# Circumaural Headphones (Max Rs. 2.5k)



## powerhoney (Jun 12, 2013)

Hey, guys...
Suggest a circumaural headphone for me...
My budget is max Rs. 2.5k... I listen to all genres of music from pop, hip hop and trance to heavy and death metal!!! 
No brand preferences per se but I would like to have decent noise isolation...


----------



## samudragupta (Jun 12, 2013)

Audio technica ATH-M20 or Sennheiser HD 202 II should suffice your needs


----------



## Chaitanya (Jun 12, 2013)

Akg k99


----------



## rajnusker (Jun 12, 2013)

Senn HD203.


----------



## powerhoney (Jun 12, 2013)

Thanks guys... 
Will be looking at them... Where should I buy online as buying locally is out of the question for me... Flipkart prices seem a bit steep for these headphones... 
........................................................................................................................................................
@rajnusker 
Flipkart states that Sennheiser HD 203 is Supra-aural... I wanted Circumaural...


----------



## rajnusker (Jun 12, 2013)

^You are right.. I guess you are choosing circumaural for comfort?


----------



## samudragupta (Jun 12, 2013)

powerhoney said:


> Thanks guys...
> Will be looking at them... Where should I buy online as buying locally is out of the question for me... Flipkart prices seem a bit steep for these headphones...
> ........................................................................................................................................................
> @rajnusker
> Flipkart states that Sennheiser HD 203 is Supra-aural... I wanted Circumaural...
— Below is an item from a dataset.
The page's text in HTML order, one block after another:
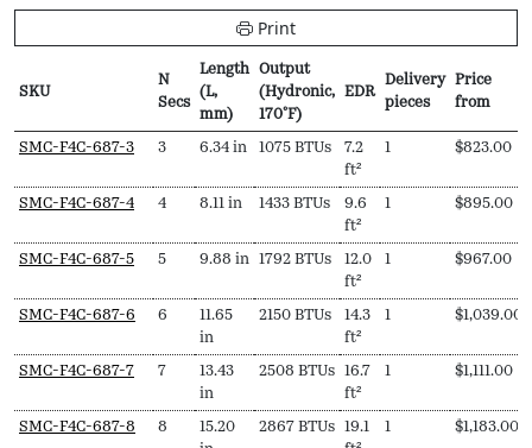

you can get the Audio technica @ Audio Technica ATH-M20 Closed-back Dynamic Stereo Monitor Headphones | eBay
he is the authorized dealer and these headphones are good VFM


----------



## powerhoney (Jun 12, 2013)

@samudragupta 
Which is better between the two you suggested???
Audio technica ATH-M20 or Sennheiser HD 202 II??? 
Am not quite a fan of ebay considering their problems delivering to NE...
Sennheiser HD 202 II can be bought from Flipkart, so am more inclined towards it...


----------



## samudragupta (Jun 12, 2013)

powerhoney said:


> @samudragupta
> Which is better between the two you suggested???
> Audio technica ATH-M20 or Sennheiser HD 202 II???
> Am not quite a fan of ebay considering their problems delivering to NE...
> Sennheiser HD 202 II can be bought from Flipkart, so am more inclined towards it...


Sennheiser's are good but as you said they are not circumaural... as per their specs they seem to offer a balanced output... so if you are unable to get the AT's then senn's would be a great option as well...


----------



## powerhoney (Jun 12, 2013)

samudragupta said:


> Sennheiser's are good but as you said they are not circumaural... as per their specs they seem to offer a balanced output... so if you are unable to get the AT's then senn's would be a great option as well...



Okay, thanks... Will prefer something circumaural though... 
I have unusually large ears!!! 
Any model you know of???


----------



## samudragupta (Jun 12, 2013)

powerhoney said:


> Okay, thanks... Will prefer something circumaural though...
> I have unusually large ears!!!
> Any model you know of???


unfortunately i dont know any others in the range... the one's i mentioned are the best in your range  perhaps you can wait for some other member to reply


----------



## powerhoney (Jun 12, 2013)

samudragupta said:


> unfortunately i dont know any others in the range... the one's i mentioned are the best in your range  perhaps you can wait for some other member to reply



Okay... Thanks a lot!!!


----------